Tuesday, February 24, 2015

24 February 2015


Moses is quick and clear in disabusing the people of any notion that the years in the wilderness have been the reason for the Lord giving them the land.  They have accumulated no merit in their time there.  They are getting the land for two reasons, the wickedness of the nations who currently possess the land and because the Lord had made a promise to the fathers of the nation, Abraham, Isaac and Jacob to do this very thing.  It is a mistake that is certainly tempting to make, to believe you have paid the price and now deserve something good to happen because you have persevered.  Moses reminds them who they are and what they have done, they are a stiff-necked people who have failed time and again.  The man had some tough times leading them all these years, it is no surprise that he hasn’t forgotten all the pain they have caused him and the Lord.  We don’t deserve anything good in this life or the next, it is all about grace, unmerited favor.

We need this lesson to remind us that Jesus wasn’t the milquetoast man of peace and teaching many have in mind.  He took a whip of cords to drive out the moneychangers and sellers of sacrificial animals, poured out the coins of the moneychangers and turned over their tables.  It was a scene to say the least as he drove out not only the men but also the sheep and oxen from the courts of the temple.  Jesus was an angry man with a whip, it would have been a melee when He did this.  The leaders ask, “What sign do you show us for doing these things?”  Why do they ask such a question?  They have allowed this to occur, in direct contravention of the words of the prophets who have scored the nation for centuries regarding this very thing, worship with the wrong motives.  They believe themselves to be righteous although they countenance great injustice right in the temple courts.  Though they do not understand Jesus (no one did at the time), the sign he offers is resurrection.
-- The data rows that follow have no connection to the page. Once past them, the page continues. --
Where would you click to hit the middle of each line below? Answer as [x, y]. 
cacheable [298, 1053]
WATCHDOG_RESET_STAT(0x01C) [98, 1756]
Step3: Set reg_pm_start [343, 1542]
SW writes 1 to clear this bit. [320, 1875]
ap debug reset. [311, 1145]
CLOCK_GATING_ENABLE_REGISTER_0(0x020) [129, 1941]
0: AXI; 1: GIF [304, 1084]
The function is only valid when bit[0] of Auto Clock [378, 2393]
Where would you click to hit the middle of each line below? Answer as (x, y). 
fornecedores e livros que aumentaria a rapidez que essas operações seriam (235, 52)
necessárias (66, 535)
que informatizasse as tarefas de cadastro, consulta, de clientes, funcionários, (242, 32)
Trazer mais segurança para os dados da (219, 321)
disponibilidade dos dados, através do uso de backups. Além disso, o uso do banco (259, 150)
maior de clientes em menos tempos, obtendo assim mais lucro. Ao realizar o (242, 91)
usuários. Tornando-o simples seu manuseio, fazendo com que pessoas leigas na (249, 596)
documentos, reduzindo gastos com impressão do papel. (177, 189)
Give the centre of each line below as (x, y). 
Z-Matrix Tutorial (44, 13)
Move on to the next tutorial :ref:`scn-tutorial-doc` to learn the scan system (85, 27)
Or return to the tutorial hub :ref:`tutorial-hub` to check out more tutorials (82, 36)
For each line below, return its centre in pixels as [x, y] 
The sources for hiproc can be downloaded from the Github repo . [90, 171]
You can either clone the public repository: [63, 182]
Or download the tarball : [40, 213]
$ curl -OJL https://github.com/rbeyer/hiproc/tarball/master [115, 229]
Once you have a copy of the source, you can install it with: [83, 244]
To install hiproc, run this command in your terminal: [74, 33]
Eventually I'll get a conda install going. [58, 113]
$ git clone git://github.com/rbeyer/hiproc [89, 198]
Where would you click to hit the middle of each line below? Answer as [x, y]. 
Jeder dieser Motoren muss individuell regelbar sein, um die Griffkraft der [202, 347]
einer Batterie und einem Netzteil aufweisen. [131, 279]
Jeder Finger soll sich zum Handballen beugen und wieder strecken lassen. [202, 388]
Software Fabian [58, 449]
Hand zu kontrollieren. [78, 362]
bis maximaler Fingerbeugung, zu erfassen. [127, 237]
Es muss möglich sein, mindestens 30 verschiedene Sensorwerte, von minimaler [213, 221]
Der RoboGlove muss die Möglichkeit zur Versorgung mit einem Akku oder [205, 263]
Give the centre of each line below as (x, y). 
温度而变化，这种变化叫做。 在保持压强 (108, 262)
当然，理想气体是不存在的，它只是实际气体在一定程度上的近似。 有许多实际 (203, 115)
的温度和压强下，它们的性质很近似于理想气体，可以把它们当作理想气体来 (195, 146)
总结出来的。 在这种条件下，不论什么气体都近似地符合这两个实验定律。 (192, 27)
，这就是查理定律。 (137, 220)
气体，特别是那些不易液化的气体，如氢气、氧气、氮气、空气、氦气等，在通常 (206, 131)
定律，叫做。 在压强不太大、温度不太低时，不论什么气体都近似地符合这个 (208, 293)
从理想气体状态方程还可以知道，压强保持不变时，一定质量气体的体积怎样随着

The contrast between Moses and Jesus is the contrast between a servant in the house and the son and heir of the house.  Moses was chosen by God for the task of leading the people out of Egypt and leading them in the wilderness, holding the people together, for forty years.  His job was an incredibly difficult job under trying circumstances, to say the least.  The young Moses who killed the slavemaster in the desert wasn’t prepared for such a job, it required him to question himself in a way he never had, to lead his father-in-law’s sheep in the wilderness forty years first.  He had to come to grips with himself.  He knew his story of being saved by Pharaoh’s daughter, of growing up as a son in Pharaoh’s house, and believed he was someone special and he was right but for the wrong reasons.  That part of his life mattered but it didn’t complete his preparation for the role.  Jesus knew His role before creation even and His glory, unlike Moses’, never faded.  He is different in kind.  This life, for us, is preparation for the next.  We should be practicing and setting our hearts on Him now.